Energy management is a thing, and you can optimize energy efficiency by turning off your battle computer and shields when you don’t need them, by making multiple short hyperspace hops instead of a single long one, and being frugal with your torpedoes. But in practice this seems pointless, as on any difficulty level except the easiest, I found myself needing repairs often enough (which also refuel you) that I never came close to running out of energy no matter how wastefully I treated my reserves. Players who can survive the Commander Mission might find energy efficiency techniques useful for finishing with a better score, but I didn’t.

Speaking of the Commander Mission, try as I might, I just couldn’t finish it.



I was able to finish the Warrior Mission, the second-hardest difficulty, without too much trouble, as seen in the first video. But the Commander Mission seems hopeless. Enemies dogfight aggressively, making it nearly impossible to completely avoid taking hits, and your ship takes hits like it’s made of cardboard.  With nearly every sector cleared, something important would get damaged, and I’d have to warp back to a base for repairs, giving the Zylons plenty of time to regroup and overwhelm the bases.

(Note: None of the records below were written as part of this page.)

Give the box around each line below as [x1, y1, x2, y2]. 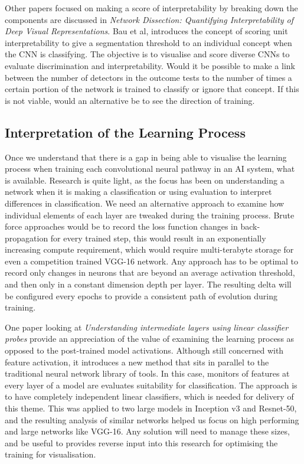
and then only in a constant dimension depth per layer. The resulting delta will [5, 278, 292, 290]
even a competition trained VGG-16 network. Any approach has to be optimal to [5, 254, 298, 267]
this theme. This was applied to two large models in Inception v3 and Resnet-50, [5, 402, 297, 414]
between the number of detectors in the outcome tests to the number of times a [5, 71, 292, 83]
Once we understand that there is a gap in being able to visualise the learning [5, 151, 287, 163]
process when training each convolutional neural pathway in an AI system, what [5, 162, 295, 175]
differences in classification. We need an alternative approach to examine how [5, 197, 285, 209]
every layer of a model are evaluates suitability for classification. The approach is [5, 378, 298, 391]
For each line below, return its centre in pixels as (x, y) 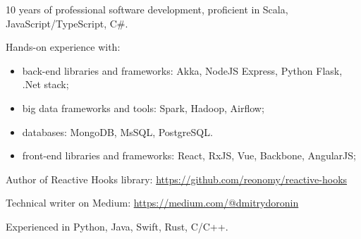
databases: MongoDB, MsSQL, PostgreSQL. (117, 131)
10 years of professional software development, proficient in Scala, (147, 9)
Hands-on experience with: (63, 47)
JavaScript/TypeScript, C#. (67, 23)
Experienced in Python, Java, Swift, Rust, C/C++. (117, 226)
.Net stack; (45, 84)
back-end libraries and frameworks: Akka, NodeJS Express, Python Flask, (182, 70)
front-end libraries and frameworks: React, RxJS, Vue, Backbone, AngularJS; (189, 155)
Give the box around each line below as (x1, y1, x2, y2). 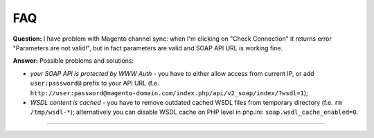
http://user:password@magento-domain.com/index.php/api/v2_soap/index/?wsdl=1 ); (30, 88, 308, 97)
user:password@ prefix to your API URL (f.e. (30, 79, 159, 88)
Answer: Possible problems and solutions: (12, 57, 134, 65)
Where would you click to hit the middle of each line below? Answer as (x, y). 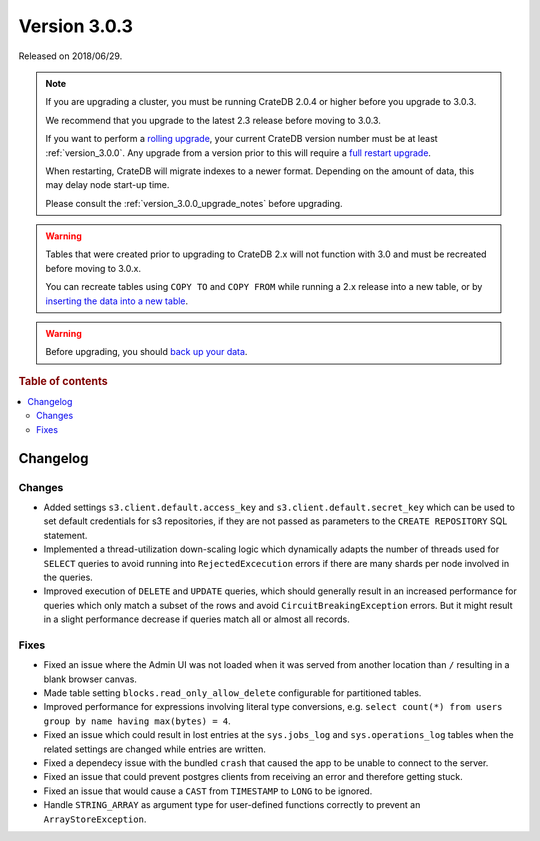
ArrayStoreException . (95, 819)
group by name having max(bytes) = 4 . (137, 721)
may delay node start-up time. (107, 185)
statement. (65, 535)
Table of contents (63, 381)
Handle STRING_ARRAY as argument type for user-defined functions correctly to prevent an (232, 805)
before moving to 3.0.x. (93, 268)
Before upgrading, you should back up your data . (146, 352)

And I’m supposed to destroy 54 of them? I’d be lucky to bag 20. Each attempt at the Commander Mission would end long before I reached my 54, usually with a hot-dogging Zylon scoring two lucky hits in quick succession, blowing my ship to smithereens faster than I could blink.

Stellar Track

Star Raiders got a downgraded VCS port later on, but before that, there was Stellar Track, a much more literal interpretation of the mainframe Star Trek game that inspired it, and which I covered previously. A reader alerted me of this game's existence.

Like the mainframe game, it's text-based and plays round-by-round, which is unusual for games on the system. It's obviously downgraded to fit the Atari's limited resources and simple controls, but I am impressed by how much left is intact. Granted, controls are a bit awkward. The menu-based control scheme of the mainframe game is translated to the joystick by having left and right cycle through the available options and the button confirming, with no way to back out of a mistakenly chosen command. There's no option to enter courses along decimal numbers, but I never used that option anyway.

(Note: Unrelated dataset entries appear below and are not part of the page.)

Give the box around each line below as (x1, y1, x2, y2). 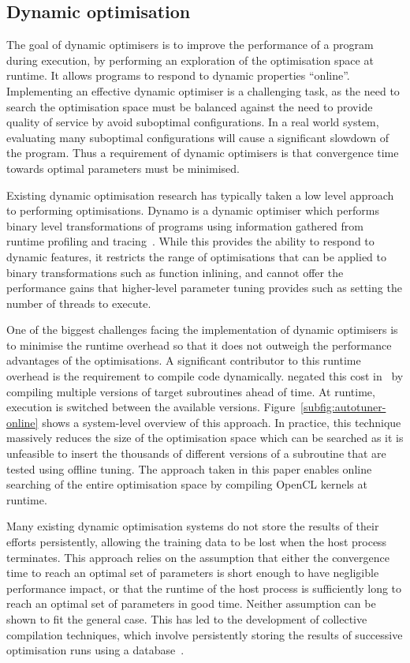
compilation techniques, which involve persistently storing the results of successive (6, 626, 403, 642)
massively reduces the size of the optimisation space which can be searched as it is (6, 429, 404, 446)
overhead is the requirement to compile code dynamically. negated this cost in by (6, 368, 404, 384)
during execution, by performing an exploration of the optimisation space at (6, 51, 374, 68)
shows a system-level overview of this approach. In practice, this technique (42, 414, 401, 430)
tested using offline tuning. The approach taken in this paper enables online (6, 460, 372, 477)
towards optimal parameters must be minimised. (6, 159, 240, 176)
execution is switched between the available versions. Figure (6, 399, 296, 415)
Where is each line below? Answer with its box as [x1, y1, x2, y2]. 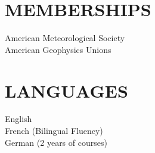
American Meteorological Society [5, 32, 125, 44]
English [5, 113, 32, 125]
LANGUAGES [5, 78, 128, 102]
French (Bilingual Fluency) [5, 124, 103, 137]
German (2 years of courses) [5, 136, 107, 148]
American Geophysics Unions [5, 43, 111, 55]
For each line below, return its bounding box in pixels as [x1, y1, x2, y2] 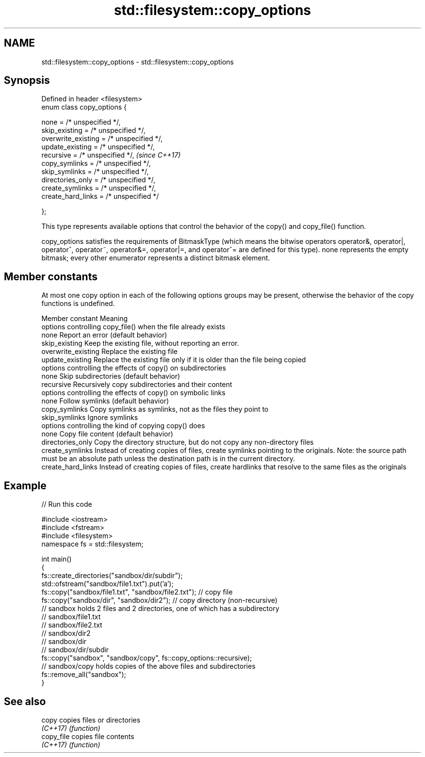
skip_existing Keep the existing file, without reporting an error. [41, 339, 239, 348]
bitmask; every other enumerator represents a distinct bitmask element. [41, 254, 270, 262]
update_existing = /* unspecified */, [41, 143, 155, 151]
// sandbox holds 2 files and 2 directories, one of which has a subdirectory [41, 604, 279, 613]
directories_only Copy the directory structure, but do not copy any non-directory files [41, 438, 314, 447]
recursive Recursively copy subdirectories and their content [41, 380, 232, 389]
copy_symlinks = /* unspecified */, [41, 159, 151, 168]
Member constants [4, 270, 98, 283]
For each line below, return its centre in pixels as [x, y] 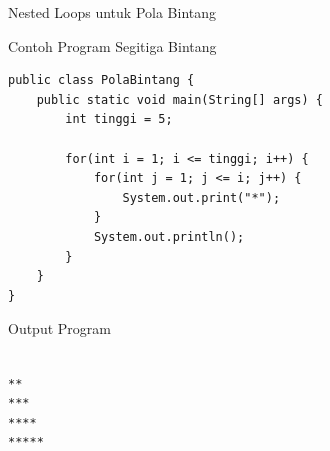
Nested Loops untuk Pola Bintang [112, 12]
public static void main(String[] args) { [179, 99]
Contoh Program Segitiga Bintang [112, 45]
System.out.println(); [169, 236]
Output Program [59, 328]
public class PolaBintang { [101, 80]
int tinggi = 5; [119, 119]
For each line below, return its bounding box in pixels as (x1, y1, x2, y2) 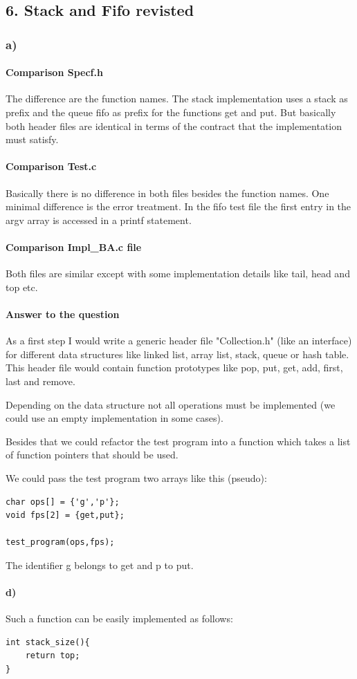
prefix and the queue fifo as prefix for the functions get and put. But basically (6, 105, 336, 120)
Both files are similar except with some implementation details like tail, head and (6, 266, 350, 281)
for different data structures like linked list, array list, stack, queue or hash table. (6, 346, 349, 361)
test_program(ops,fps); (6, 537, 115, 548)
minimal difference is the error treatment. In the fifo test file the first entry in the (6, 199, 351, 214)
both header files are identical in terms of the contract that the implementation (6, 118, 342, 133)
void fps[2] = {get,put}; (6, 510, 125, 521)
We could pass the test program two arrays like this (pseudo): (6, 470, 267, 485)
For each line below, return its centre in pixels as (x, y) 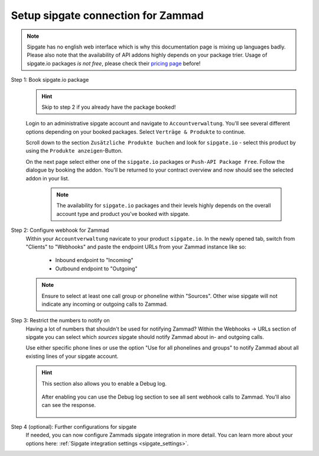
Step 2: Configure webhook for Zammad (60, 230)
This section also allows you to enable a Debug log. (104, 383)
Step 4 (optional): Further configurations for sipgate (74, 426)
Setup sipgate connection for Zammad (107, 15)
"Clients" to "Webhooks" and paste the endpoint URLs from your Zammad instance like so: (136, 247)
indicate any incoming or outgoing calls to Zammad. (105, 304)
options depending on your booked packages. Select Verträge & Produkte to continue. (136, 132)
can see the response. (69, 405)
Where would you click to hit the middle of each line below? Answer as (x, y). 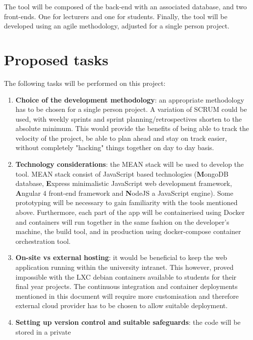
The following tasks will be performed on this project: (85, 83)
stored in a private (43, 331)
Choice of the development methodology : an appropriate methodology (130, 99)
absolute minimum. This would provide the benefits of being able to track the (132, 128)
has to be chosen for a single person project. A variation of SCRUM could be (131, 109)
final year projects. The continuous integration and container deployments (126, 286)
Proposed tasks (56, 59)
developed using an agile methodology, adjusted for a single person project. (117, 26)
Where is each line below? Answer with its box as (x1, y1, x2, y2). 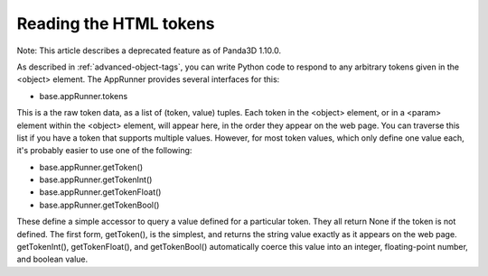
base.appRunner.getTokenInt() (39, 174, 153, 185)
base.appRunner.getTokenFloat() (39, 187, 162, 198)
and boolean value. (16, 253, 89, 265)
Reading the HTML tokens (16, 14, 216, 33)
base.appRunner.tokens (39, 90, 128, 101)
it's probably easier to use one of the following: (16, 145, 192, 156)
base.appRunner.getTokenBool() (39, 199, 160, 210)
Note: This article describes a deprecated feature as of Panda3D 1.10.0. (16, 45, 282, 56)
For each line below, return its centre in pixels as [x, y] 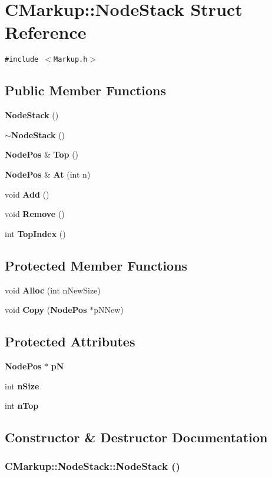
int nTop [22, 406]
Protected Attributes [70, 341]
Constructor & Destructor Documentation [136, 437]
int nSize [22, 386]
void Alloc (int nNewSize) [53, 290]
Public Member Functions [85, 90]
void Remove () [35, 214]
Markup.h [71, 60]
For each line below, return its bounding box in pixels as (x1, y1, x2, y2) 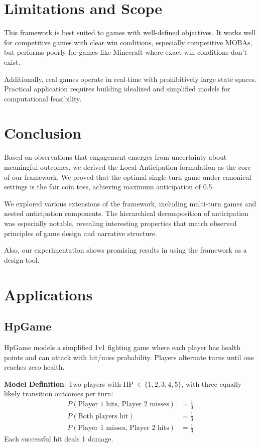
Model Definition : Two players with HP (4, 378, 134, 389)
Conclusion (4, 123, 82, 143)
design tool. (4, 254, 40, 265)
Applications (4, 284, 93, 304)
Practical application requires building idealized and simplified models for (4, 83, 230, 94)
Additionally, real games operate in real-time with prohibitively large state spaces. (4, 73, 256, 84)
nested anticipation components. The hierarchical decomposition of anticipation (4, 208, 248, 218)
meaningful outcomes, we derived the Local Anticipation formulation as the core (4, 162, 251, 172)
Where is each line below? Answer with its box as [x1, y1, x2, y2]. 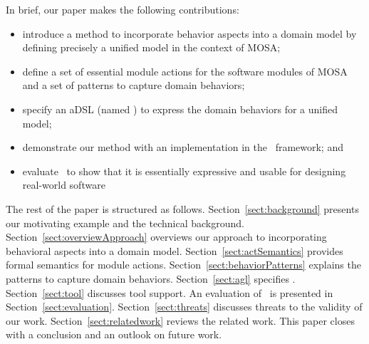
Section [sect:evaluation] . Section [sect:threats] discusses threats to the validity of [6, 299, 363, 314]
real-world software [22, 177, 105, 192]
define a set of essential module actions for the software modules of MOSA [22, 63, 348, 78]
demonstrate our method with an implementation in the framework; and [22, 140, 343, 155]
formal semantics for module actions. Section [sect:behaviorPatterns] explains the [6, 257, 361, 272]
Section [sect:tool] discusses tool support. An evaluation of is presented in [6, 285, 333, 300]
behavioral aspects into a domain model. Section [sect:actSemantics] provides [6, 243, 343, 258]
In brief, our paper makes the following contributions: [6, 2, 239, 16]

I played with both difficulty sliders set to 'A,' which reduces your "phasor" power and makes you more likely to take subsystem damage when getting hit.

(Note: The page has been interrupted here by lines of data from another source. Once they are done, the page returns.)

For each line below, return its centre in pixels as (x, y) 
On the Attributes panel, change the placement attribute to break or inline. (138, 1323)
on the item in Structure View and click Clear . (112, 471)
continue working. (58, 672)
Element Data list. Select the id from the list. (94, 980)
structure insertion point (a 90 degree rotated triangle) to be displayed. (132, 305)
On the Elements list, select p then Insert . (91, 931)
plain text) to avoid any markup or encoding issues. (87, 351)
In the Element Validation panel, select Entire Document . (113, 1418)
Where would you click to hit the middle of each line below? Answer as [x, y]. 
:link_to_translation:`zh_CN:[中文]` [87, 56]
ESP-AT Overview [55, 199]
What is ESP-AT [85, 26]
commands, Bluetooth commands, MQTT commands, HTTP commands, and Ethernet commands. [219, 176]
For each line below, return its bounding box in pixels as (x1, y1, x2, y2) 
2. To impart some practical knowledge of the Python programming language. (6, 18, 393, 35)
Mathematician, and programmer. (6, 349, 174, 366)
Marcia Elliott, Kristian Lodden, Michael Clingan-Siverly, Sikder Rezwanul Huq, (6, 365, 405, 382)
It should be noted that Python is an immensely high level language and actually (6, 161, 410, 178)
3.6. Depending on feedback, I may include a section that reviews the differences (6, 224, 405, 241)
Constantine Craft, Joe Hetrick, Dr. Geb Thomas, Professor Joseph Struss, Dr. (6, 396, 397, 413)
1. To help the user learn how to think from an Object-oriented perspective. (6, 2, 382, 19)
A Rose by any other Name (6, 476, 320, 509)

I have some gripes specific to this version, which have nothing to do with the system's limitations. Compared to the mainframe version, the time limit tends to be VERY tight, and you're often at the mercy of the RNG. Granted, the mainframe version could sometimes screw you over with an impossible deadline, but it's a lot more common here. A mission with only a few aliens will still spread them across the galaxy and give you precious little time to search the entire grid for them all, and if you take damage to your engines even once, you might as well give up; you can't get anywhere until they are repaired, which takes time that you don't have. It's also a bit obnoxious that your short-range scan isn't a free action; there's no point in trying to dogfight without using it first, so your enemies effectively always get to take potshots at you, increasing the odds that they damage something you really need.

2 comments:

  1. This technically released in early 1980 thanks to recent evidence

    ReplyDelete
    Replies
    1. Interesting. I found this discussion on AtariAge:
      https://forums.atariage.com/topic/283406-star-raiders-release-date/

      Seems that the game was likely completed in September 1979, and possibly even manufactured the same year, but not officially introduced to the market until 1980. To me, the former date is more interesting and consistent with my chronology. Also I like being able to list it as a WOTY - it wouldn't be one in a year with Pac-Man and Zork!